La falta de talante negociador de Trump y la posible reticencia de algunos Estados a cooperar con él podría dificultar tal iniciativa. Sin embargo, el expresidente y candidato también podría usar otras bazas para convencer a sus socios, como el apoyo militar contra Rusia en Ucrania y contra China en el Pacifico. En este escenario, Pekín podría verse obligada a impulsar de una vez por todas su consumo interno para compensar la demanda exportadora perdida. Se trata de una de sus principales tareas pendientes: cambiar su modelo basado en las exportaciones para elevarse al estatus de economía avanzada.
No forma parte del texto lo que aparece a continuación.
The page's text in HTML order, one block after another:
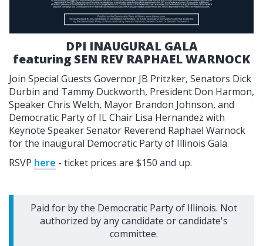
DPI INAUGURAL GALA
featuring SEN REV RAPHAEL WARNOCK
Join Special Guests Governor JB Pritzker, Senators Dick
Durbin and Tammy Duckworth, President Don Harmon,
Speaker Chris Welch, Mayor Brandon Johnson, and
Democratic Party of IL Chair Lisa Hernandez with
Keynote Speaker Senator Reverend Raphael Warnock
for the inaugural Democratic Party of Illinois Gala.
RSVP here - ticket prices are $150 and up.
Paid for by the Democratic Party of Illinois. Not
authorized by any candidate or candidate's
committee.
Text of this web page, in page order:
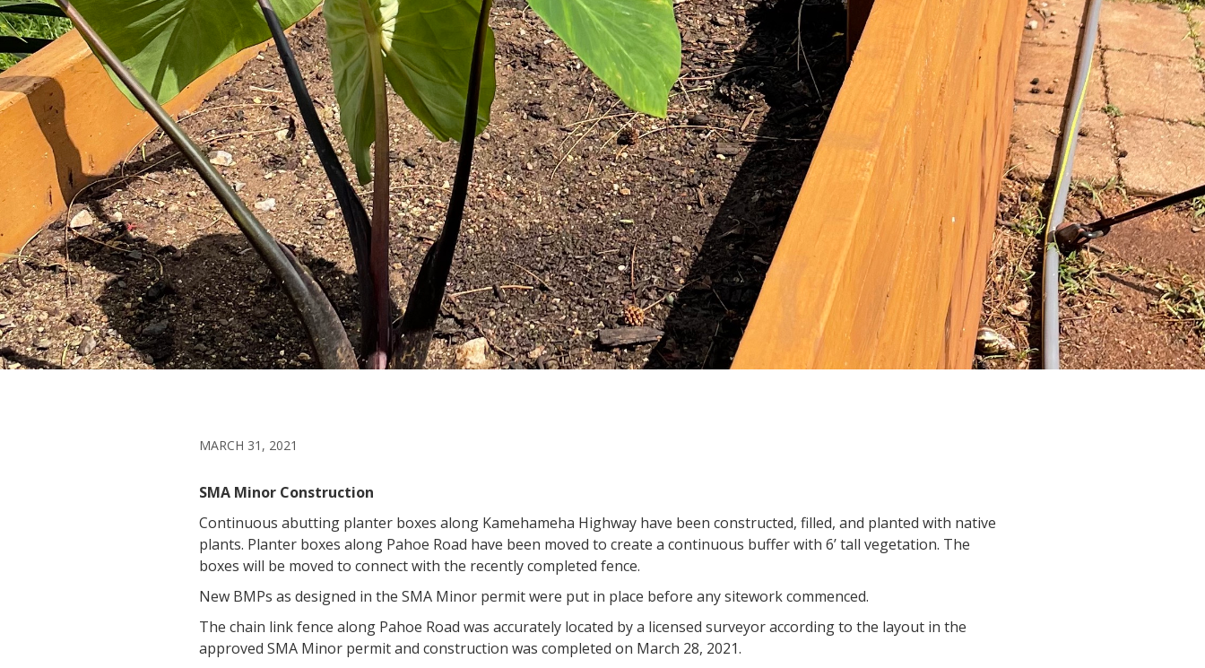
MARCH 31, 2021
SMA Minor Construction
Continuous abutting planter boxes along Kamehameha Highway have been constructed, filled, and planted with native
plants. Planter boxes along Pahoe Road have been moved to create a continuous buffer with 6’ tall vegetation. The
boxes will be moved to connect with the recently completed fence.
New BMPs as designed in the SMA Minor permit were put in place before any sitework commenced.
The chain link fence along Pahoe Road was accurately located by a licensed surveyor according to the layout in the
approved SMA Minor permit and construction was completed on March 28, 2021.
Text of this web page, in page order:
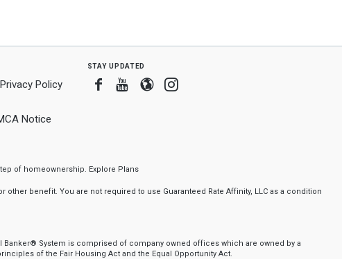
Privacy Policy
Notice
stay updated
Facebook
Youtube
BloggerInstagram
of homeownership. Explore Plans
benefit. You are not required to use Guaranteed Rate Affinity, LLC as a condition
Banker® System is comprised of company owned offices which are owned by a
of the Fair Housing Act and the Equal Opportunity Act.
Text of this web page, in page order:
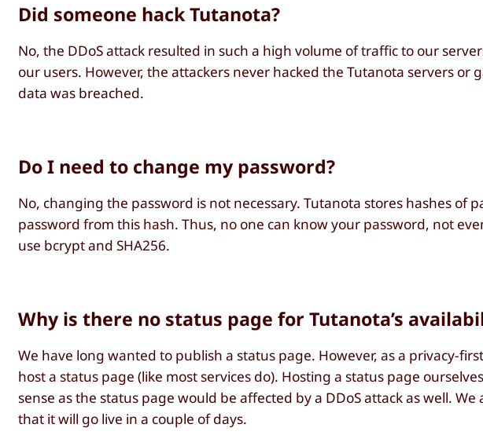
Did someone hack Tutanota?
No, the DDoS attack resulted in such a high volume of traffic to our
our users. However, the attackers never hacked the Tutanota servers or
data was breached.
Do I need to change my password?
No, changing the password is not necessary. Tutanota stores hashes of
password from this hash. Thus, no one can know your password, not
use bcrypt and SHA256.
Why is there no status page for Tutanota’s
We have long wanted to publish a status page. However, as a privacy-
host a status page (like most services do). Hosting a status page
sense as the status page would be affected by a DDoS attack as well.
that it will go live in a couple of days.
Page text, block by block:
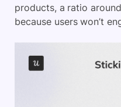
products, a ratio
because users won’t
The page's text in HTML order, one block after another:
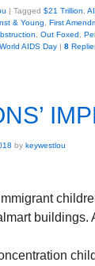
| Tagged $21 Trillion
& Young First
Out Foxed
World AIDS Day | 8
by keywestlou
buildings.
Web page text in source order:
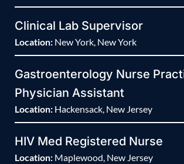
Clinical Lab Supervisor
Location: New York, New York
Gastroenterology Nurse
Physician Assistant
Location: Hackensack, New Jersey
HIV Med Registered Nurse
Location: Maplewood, New Jersey
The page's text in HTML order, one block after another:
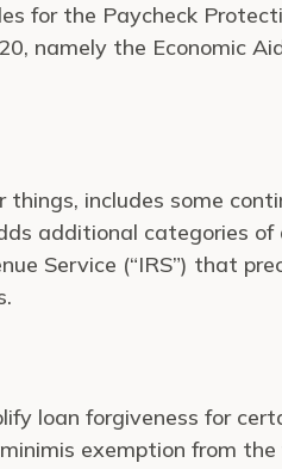
for the Paycheck
namely the Economic
includes some
additional categories
Service (“IRS”) that
loan forgiveness for
exemption from
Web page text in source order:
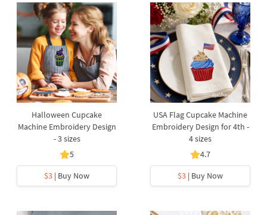
Halloween Cupcake
Machine Embroidery Design
- 3 sizes
5
$3 | Buy Now
USA Flag Cupcake Machine
Embroidery Design for 4th -
4 sizes
4.7
$3 | Buy Now
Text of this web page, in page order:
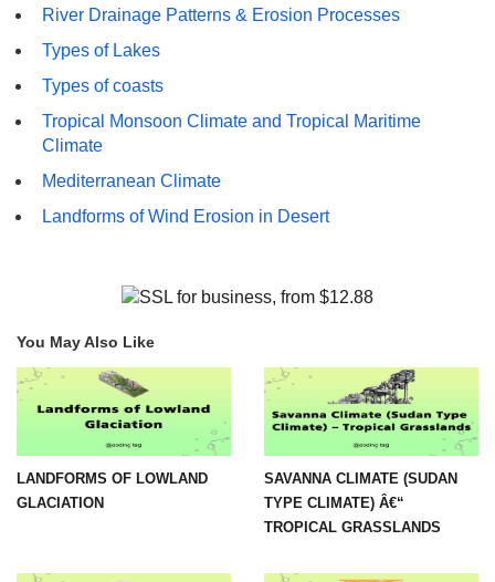
River Drainage Patterns & Erosion Processes
Types of Lakes
Types of coasts
Tropical Monsoon Climate and Tropical Maritime
Climate
Mediterranean Climate
Landforms of Wind Erosion in Desert
You May Also Like
LANDFORMS OF LOWLAND
GLACIATION
SAVANNA CLIMATE (SUDAN
TYPE CLIMATE) Â€“
TROPICAL GRASSLANDS
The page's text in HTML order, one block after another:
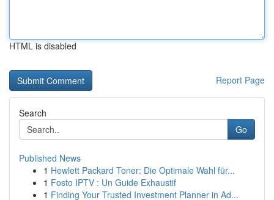
HTML is disabled
Report Page
Search
Go
Published News
1 Hewlett Packard Toner: Die Optimale Wahl für...
1 Fosto IPTV : Un Guide Exhaustif
1 Finding Your Trusted Investment Planner in Ad...
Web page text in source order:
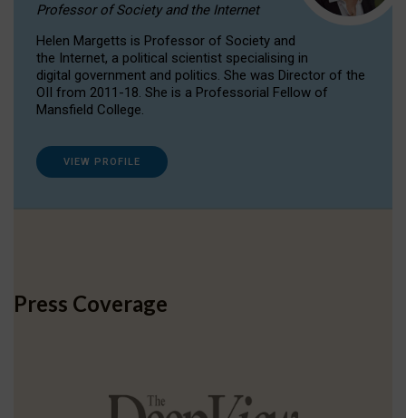
Professor of Society and the Internet
Helen Margetts is Professor of Society and
the Internet, a political scientist specialising in
digital government and politics. She was Director of the
OII from 2011-18. She is a Professorial Fellow of
Mansfield College.
VIEW PROFILE
Press Coverage
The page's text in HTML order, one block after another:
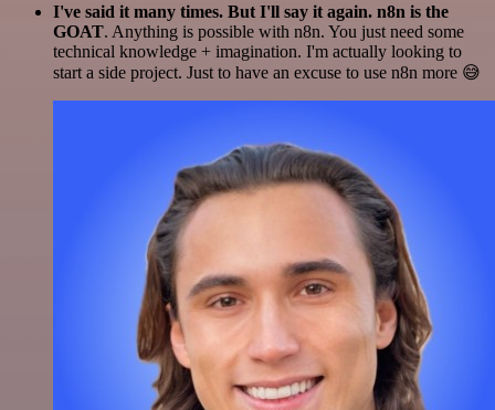
I've said it many times. But I'll say it again. n8n is the
GOAT. Anything is possible with n8n. You just need some
technical knowledge + imagination. I'm actually looking to
start a side project. Just to have an excuse to use n8n more 😅
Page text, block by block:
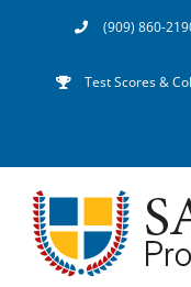
(909) 860-
Test Scores &
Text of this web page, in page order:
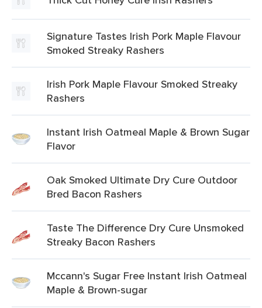
Signature Tastes Irish Pork Maple Flavour
Smoked Streaky Rashers
Irish Pork Maple Flavour Smoked Streaky
Rashers
Instant Irish Oatmeal Maple & Brown Sugar
Flavor
Oak Smoked Ultimate Dry Cure Outdoor
Bred Bacon Rashers
Taste The Difference Dry Cure Unsmoked
Streaky Bacon Rashers
Mccann's Sugar Free Instant Irish Oatmeal
Maple & Brown-sugar
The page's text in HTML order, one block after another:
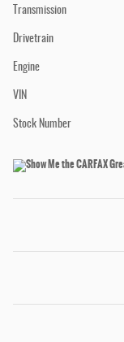
Transmission
Drivetrain
Engine
VIN
Stock Number
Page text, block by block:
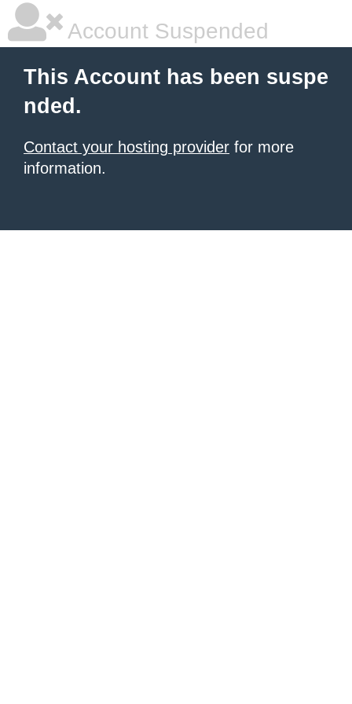
Account Suspended
This Account has been suspe
nded.
Contact your hosting provider for more
information.
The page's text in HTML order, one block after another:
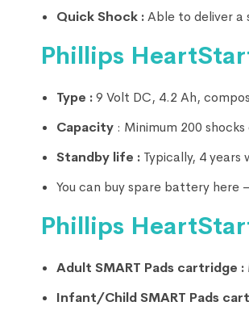
Quick Shock :Able to deliver a
Phillips
Type :9 Volt DC, 4.2 Ah,
Capacity : Minimum 200
Standby life : Typically, 4
You can buy spare battery here
Phillips
Adult SMART Pads cartridge :
Infant/Child SMART Pads
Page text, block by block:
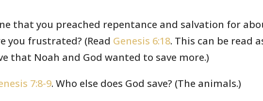
that you preached repentance and salvation for
you frustrated? (Read Genesis 6:18. This can be read
that Noah and God wanted to save more.)
7:8-9. Who else does God save? (The animals.)
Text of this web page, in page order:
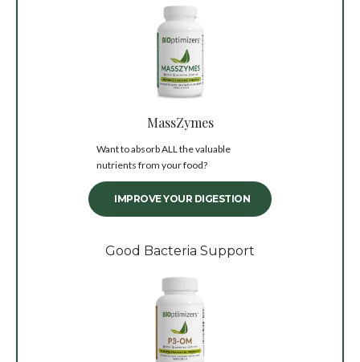
MassZymes
Want to absorb ALL the valuable
nutrients from your food?
IMPROVE YOUR DIGESTION
Good Bacteria Support
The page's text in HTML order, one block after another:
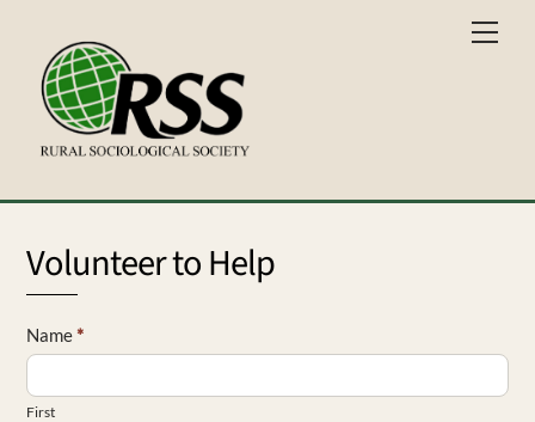
content
Volunteer to Help
RIG
-
Volunteer
Name*
First
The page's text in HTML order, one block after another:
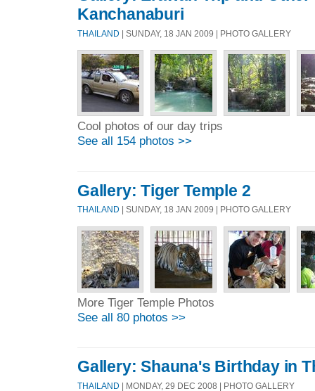
Kanchanaburi
THAILAND | SUNDAY, 18 JAN 2009 | PHOTO GALLERY
Cool photos of our day trips
See all 154 photos >>
Gallery: Tiger Temple 2
THAILAND | SUNDAY, 18 JAN 2009 | PHOTO GALLERY
More Tiger Temple Photos
See all 80 photos >>
Gallery: Shauna's Birthday in
THAILAND | MONDAY, 29 DEC 2008 | PHOTO GALLERY

La historia rima un siglo después
Si Trump gana y se ciñe a sus propuestas, otras potencias probablemente tomarán represalias a los aranceles estadounidenses, protegiendo sus mercados y enterrando aún más al libre comercio. El resultado: menor crecimiento, mayor inflación y menor innovación. Más aún, fomentaría un clima de desconfianza entre Estados, socavando un orden multilateral, basado en la colaboración y el diálogo en el seno de las organizaciones internacionales. En su lugar, la victoria de Trump asentará un modelo unilateralista y proteccionista que lleva ya años emergiendo y donde los intereses nacionales priman sobre el bien común.
La historia también nos puede dar algunas pistas de ese impacto. Los aranceles de Trump sólo podrían compararse con los de la Smoot-Hawley Tariff Act, implementada en 1930 por el presidente Hoover para proteger a los productores estadounidenses tras el crac del 29. Muchos historiadores culpan a esta medida y a la subida arancelaria con la que respondieron los países europeos de agudizar la Gran Depresión. A su vez, la pobreza y el paro generalizado se convirtieron en el perfecto caldo de cultivo para el triunfo de movimientos extremistas y nacionalistas que estallarían en la Segunda Guerra Mundial.